Frère de la superstar Sylvester Stallone, Frank a connu son heure de gloire en 1983 avec « Far From Over », chanson tirée de la bande originale du film « Staying Alive ». Bien que son frère ait inclus sa musique dans plusieurs films comme « Rocky », Frank n’a jamais retrouvé le succès.
En 2008, ruiné, il a dû participer à une émission de télé-réalité sur le catch présentée par Hulk Hogan pour renflouer ses caisses. Plus récemment, en 2024, il a mis en vente une grande partie de sa collection de guitares via Instagram.
The Vapors

Le groupe britannique The Vapors a marqué l’année 1980 avec « Turning Japanese », un tube New Wave aux sonorités asiatiques. Après l’échec commercial de leurs singles suivants et de leur second album, le groupe s’est séparé.
Le chanteur Dave Fenton, qui étudiait le droit avant de former le groupe, est retourné à ses premières amours.

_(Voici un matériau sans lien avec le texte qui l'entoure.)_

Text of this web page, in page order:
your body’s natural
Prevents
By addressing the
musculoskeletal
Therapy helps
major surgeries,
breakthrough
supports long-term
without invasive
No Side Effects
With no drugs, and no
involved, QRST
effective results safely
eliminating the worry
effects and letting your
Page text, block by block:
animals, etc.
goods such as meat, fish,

Il a exercé le métier d’avocat pendant des décennies, travaillant notamment comme juriste pour le syndicat des musiciens britanniques avant de prendre sa retraite.
Joey Scarbury

Joey Scarbury est la voix derrière le célèbre générique de la série « Ralph Super-héros » (The Greatest American Hero), intitulé « Believe It or Not », qui a atteint la 2e place des charts américains en 1981. Sa carrière d’enregistrement s’est arrêtée peu après, en 1984.

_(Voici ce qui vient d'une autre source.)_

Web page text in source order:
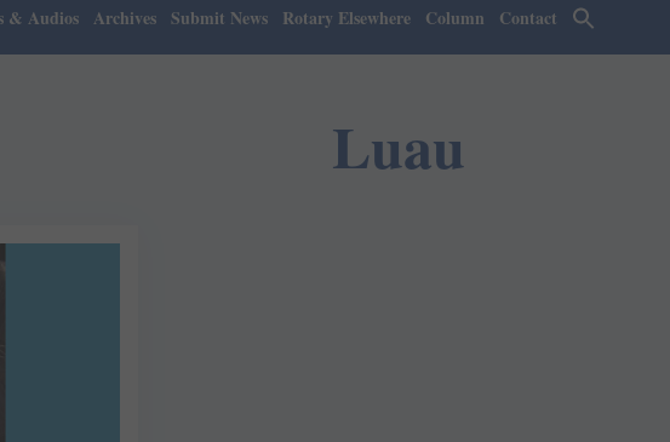
& Audios Archives Submit News Rotary Elsewhere Column Contact
Luau

Bien qu’il ait touché le tarif syndical minimum pour l’enregistrement, les rediffusions lui ont assuré un revenu modeste mais régulier, variant de quelques milliers à plusieurs dizaines de milliers de dollars selon les années. Dans les années 2010, il gérait une concession automobile en Californie.
Jamie Walters

Jamie Walters a connu le succès grâce à la série « The Heights » et son thème « How Do You Talk to an Angel », numéro 1 aux États-Unis en 1992. Il a ensuite rejoint le casting de « Beverly Hills, 90210 » et a sorti un autre titre populaire, « Hold On ».

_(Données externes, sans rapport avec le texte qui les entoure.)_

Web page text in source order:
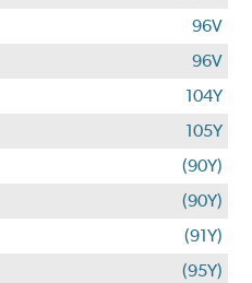
96V
96V
104Y
105Y
(90Y)
(90Y)
(91Y)
(95Y)
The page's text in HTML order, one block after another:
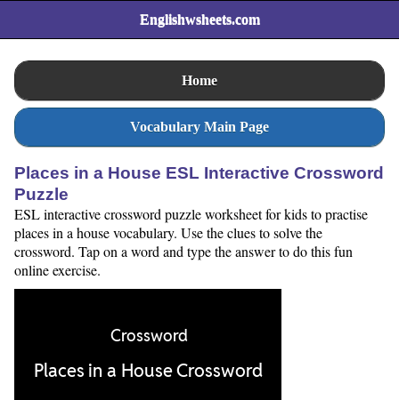
Englishwsheets.com
Home
Vocabulary Main Page
Places in a House ESL Interactive Crossword
Puzzle
ESL interactive crossword puzzle worksheet for kids to practise
places in a house vocabulary. Use the clues to solve the
crossword. Tap on a word and type the answer to do this fun
online exercise.

Plutôt que de s’acharner à Hollywood, Walters a choisi une voie totalement différente et héroïque en 2002. Il a réalisé un rêve d’enfant en devenant pompier et ambulancier pour la ville de Los Angeles, un métier dont il se dit fier et qui passionne ses enfants.
Dexys Midnight Runners

Avec son style unique mêlant violons et influences celtiques, « Come On Eileen » a détrôné Michael Jackson du sommet des charts en 1983. C’était un succès improbable mais massif pour le groupe Dexys Midnight Runners.
Malheureusement, Kevin Rowland, le chanteur et leader du groupe, a vu sa fortune s’évaporer. En 1987, après avoir dépensé la majorité de ses gains dans des addictions à la cocaïne et à l’héroïne, il s’est retrouvé sans domicile fixe et a dû se déclarer en faillite personnelle.